TASK TO CARRY OUT -> Look through the data below and show every line that includes "tierra".

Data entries
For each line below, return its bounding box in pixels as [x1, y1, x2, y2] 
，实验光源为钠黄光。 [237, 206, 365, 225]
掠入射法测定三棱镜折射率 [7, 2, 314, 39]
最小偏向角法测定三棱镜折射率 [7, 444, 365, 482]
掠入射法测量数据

...

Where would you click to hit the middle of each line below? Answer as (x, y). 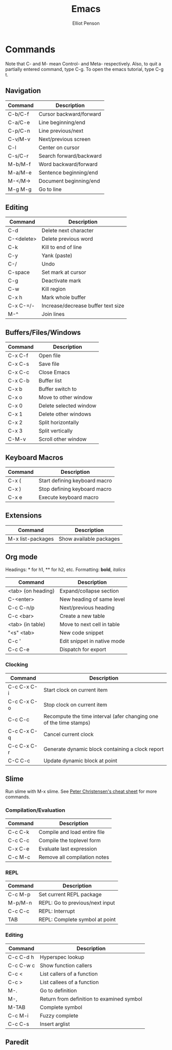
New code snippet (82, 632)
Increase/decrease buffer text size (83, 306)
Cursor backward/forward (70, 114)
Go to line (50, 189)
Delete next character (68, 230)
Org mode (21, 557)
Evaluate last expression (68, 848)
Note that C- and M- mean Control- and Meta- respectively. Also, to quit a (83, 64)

==

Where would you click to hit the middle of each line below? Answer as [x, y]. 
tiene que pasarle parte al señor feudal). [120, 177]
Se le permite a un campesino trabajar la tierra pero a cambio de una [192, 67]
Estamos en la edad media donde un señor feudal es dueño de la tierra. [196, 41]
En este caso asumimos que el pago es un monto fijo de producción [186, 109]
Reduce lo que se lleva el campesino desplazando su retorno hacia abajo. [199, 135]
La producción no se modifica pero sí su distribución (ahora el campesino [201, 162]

WRITTEN SOLUTION ->
Se le permite a un campesino trabajar la tierra pero a cambio de una [192, 67]
Estamos en la edad media donde un señor feudal es dueño de la tierra. [196, 41]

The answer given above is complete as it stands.